§ **Stored entries**:

Start of Block

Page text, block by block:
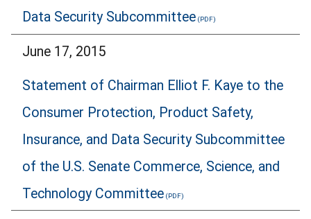
Data Security Subcommittee
June 17, 2015
Statement of Chairman Elliot F. Kaye to the
Consumer Protection, Product Safety,
Insurance, and Data Security Subcommittee
of the U.S. Senate Commerce, Science, and
Technology Committee
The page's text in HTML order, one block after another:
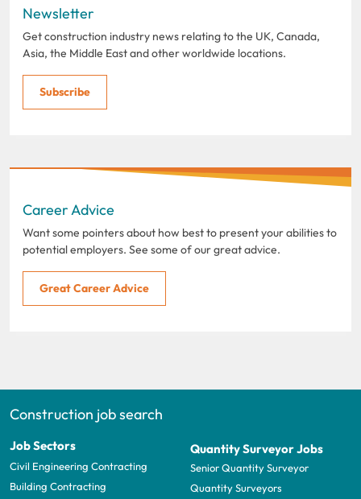
Newsletter
Get construction industry news relating to the UK, Canada,
Asia, the Middle East and other worldwide locations.
Subscribe
Career Advice
Want some pointers about how best to present your abilities to
potential employers. See some of our great advice.
Great Career Advice
Construction job search
Job Sectors
Civil Engineering Contracting
Building Contracting
Quantity Surveyor Jobs
Senior Quantity Surveyor
Quantity Surveyors
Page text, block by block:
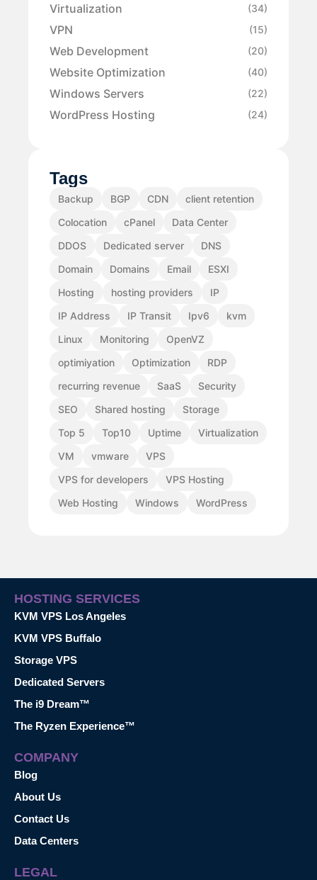
Virtualization (34)
VPN (15)
Web Development (20)
Website Optimization (40)
Windows Servers (22)
WordPress Hosting (24)
Tags
Backup BGP CDN
client retention
Colocation
cPanel
Data Center
DDOS
Dedicated server
DNS
Domain
Domains Email
ESXI
Hosting
hosting providers
IP
IP Address
IP Transit Ipv6
kvm
Linux
Monitoring
OpenVZ
optimiyation
Optimization
RDP
recurring revenue
SaaS
Security
SEO
Shared hosting
Storage
Top 5
Top10 Uptime
Virtualization
VM
vmware
VPS
VPS for developers
VPS Hosting
Web Hosting
Windows WordPress
HOSTING SERVICES
KVM VPS Los Angeles
KVM VPS Buffalo
Storage VPS
Dedicated Servers
The i9 Dream™
The Ryzen Experience™
COMPANY
Blog
About Us
Contact Us
Data Centers
LEGAL
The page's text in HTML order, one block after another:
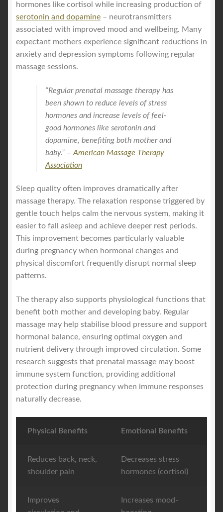
hormones like cortisol while increasing production of
serotonin and dopamine – neurotransmitters
associated with improved mood and wellbeing. Many
expectant mothers experience significant reductions in
anxiety and depression symptoms following regular
massage sessions.
“Regular prenatal massage therapy has
been shown to reduce levels of stress
hormones and increase levels of feel-
good hormones like serotonin and
dopamine, benefiting both mother and
baby.” – American Massage Therapy
Association
Sleep quality often improves dramatically after
massage therapy. The relaxation response triggered by
gentle touch helps calm the nervous system, making it
easier to fall asleep and achieve deeper rest periods.
This improvement becomes particularly valuable
during pregnancy when hormonal changes and
physical discomfort frequently disrupt normal sleep
patterns.
The therapy also supports physiological functions that
benefit both mother and developing baby. Regular
massage may help stabilise blood pressure and support
hormonal balance, ensuring optimal oxygen and
nutrient delivery through improved circulation. Some
research suggests that prenatal massage may boost
immune system function, providing additional
protection during pregnancy when immune responses
naturally decrease.
Physical Benefits Emotional Benefits
Reduces back, neck,
shoulder pain
Decreases stress
hormones (cortisol)
Improves
Increases mood-

End of Block

§ **Exercise objective**: Locate the line with "research suggests that" in the entries above; extract it and every line after it, verbatim.

§ **Your solution**:
research suggests that prenatal massage may boost
immune system function, providing additional
protection during pregnancy when immune responses
naturally decrease.
Physical Benefits Emotional Benefits
Reduces back, neck,
shoulder pain
Decreases stress
hormones (cortisol)
Improves
Increases mood-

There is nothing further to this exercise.